● **Assignment**
Check which lines in the records hold "only" and report how many there are, with no other text.
━━ Dataset ━━
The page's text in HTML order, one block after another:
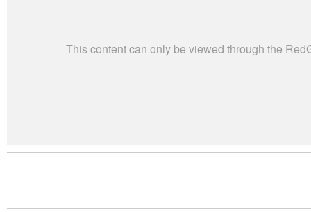
This content can only be viewed through the
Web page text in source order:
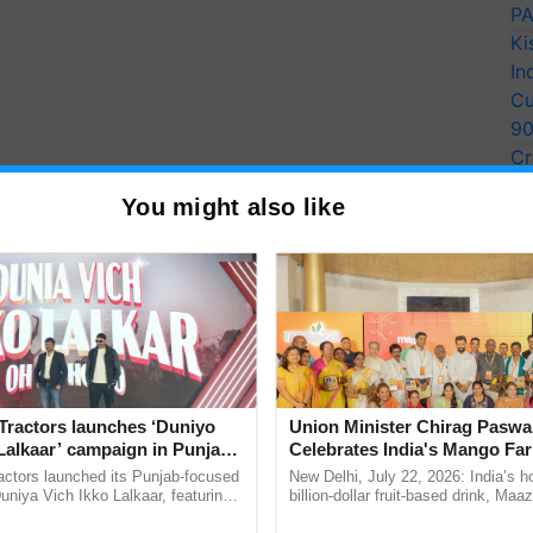
it comes to beekeeping. Bee colony decline,
predators are some significant challenges
for his apiary and sufficient and diverse forage,
natural enemies of the bees, theft, and
You might also like
launches ‘Duniyo
campaign in Punjab,
with Sukhbir Singh and
launched its Punjab-focused
Vich Ikko Lalkaar, featuring
Union Minister Chirag
Celebrates India's Mango
Anandana – The Coca-Cola
Foundation
New Delhi, July 22, 2026: India’s
billion-dollar fruit-based drink,
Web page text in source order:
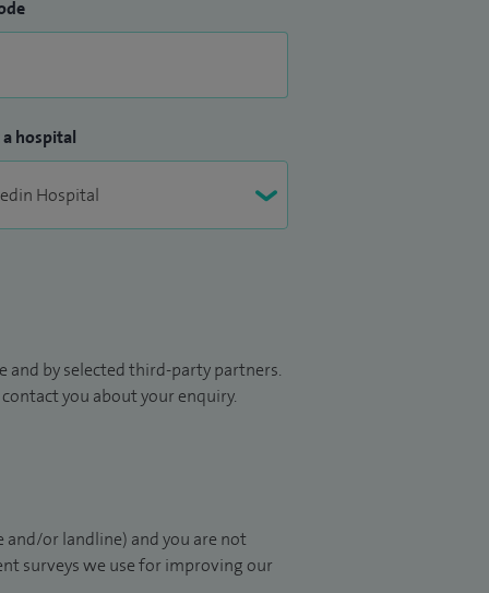
a hospital
by selected third-party partners.
you about your enquiry.
and/or landline) and you are not
surveys we use for improving our
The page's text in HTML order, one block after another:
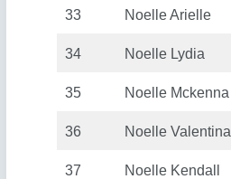
33 Noelle Arielle
34 Noelle Lydia
35 Noelle Mckenna
36 Noelle Valentina
37 Noelle Kendall
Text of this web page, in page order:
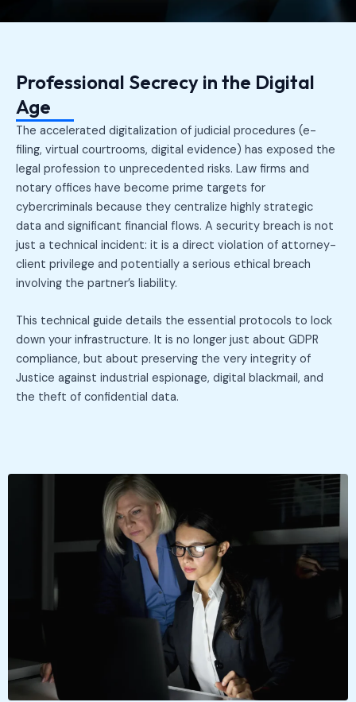
Professional Secrecy in the Digital
Age
The accelerated digitalization of judicial procedures (e-
filing, virtual courtrooms, digital evidence) has exposed the
legal profession to unprecedented risks. Law firms and
notary offices have become prime targets for
cybercriminals because they centralize highly strategic
data and significant financial flows. A security breach is not
just a technical incident: it is a direct violation of attorney-
client privilege and potentially a serious ethical breach
involving the partner’s liability.
This technical guide details the essential protocols to lock
down your infrastructure. It is no longer just about GDPR
compliance, but about preserving the very integrity of
Justice against industrial espionage, digital blackmail, and
the theft of confidential data.
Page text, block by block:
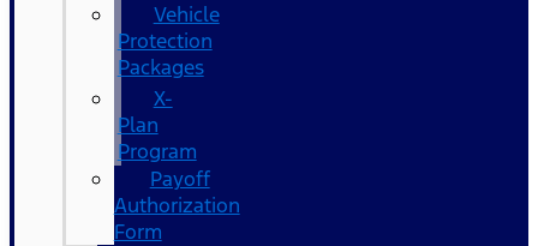
Vehicle
Protection
Packages
X-
Plan
Program
Payoff
Authorization
Form
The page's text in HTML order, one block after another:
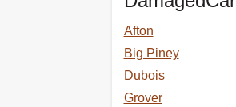
Afton
Big Piney
Dubois
Grover
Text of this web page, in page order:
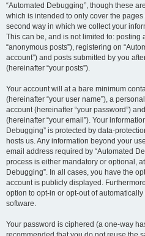
“Automated Debugging”, though these
which is intended to only cover the
second way in which we collect your
This can be, and is not limited to:
“anonymous posts”), registering on
account”) and posts submitted by you
(hereinafter “your posts”).
Your account will at a bare minimum
(hereinafter “your user name”), a
account (hereinafter “your password”)
(hereinafter “your email”). Your
Debugging” is protected by data-
hosts us. Any information beyond your
email address required by “Automated
process is either mandatory or optional,
Debugging”. In all cases, you have the
account is publicly displayed.
option to opt-in or opt-out of
software.
Your password is ciphered (a one-way
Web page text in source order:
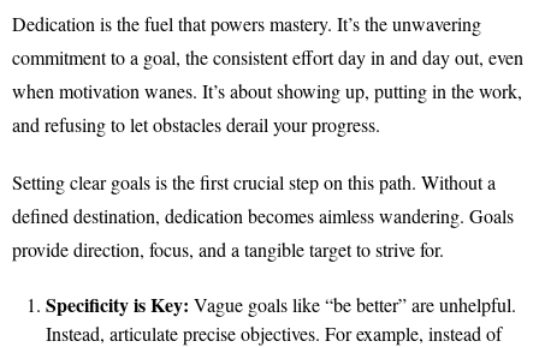
Dedication is the fuel that powers mastery. It’s the unwavering
commitment to a goal, the consistent effort day in and day out, even
when motivation wanes. It’s about showing up, putting in the work,
and refusing to let obstacles derail your progress.
Setting clear goals is the first crucial step on this path. Without a
defined destination, dedication becomes aimless wandering. Goals
provide direction, focus, and a tangible target to strive for.
Specificity is Key: Vague goals like “be better” are unhelpful.
Instead, articulate precise objectives. For example, instead of
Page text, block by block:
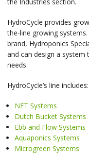
HydroCycle provides
the-line growing
brand, Hydroponics
and can design a system
needs.
HydroCycle’s line includes:
NFT Systems
Dutch Bucket Systems
Ebb and Flow Systems
Aquaponics Systems
Microgreen Systems
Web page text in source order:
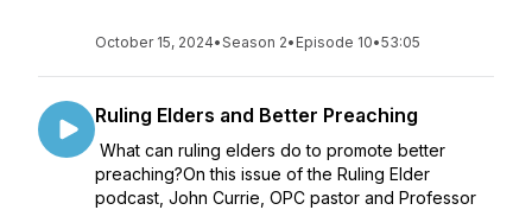
October 15, 2024•Season 2• Episode 10•53:05
Ruling Elders and Better Preaching
What can ruling elders do to promote better
preaching?On this issue of the Ruling Elder
podcast, John Currie, OPC pastor and Professor
━━━
● **Answer to this exercise**
2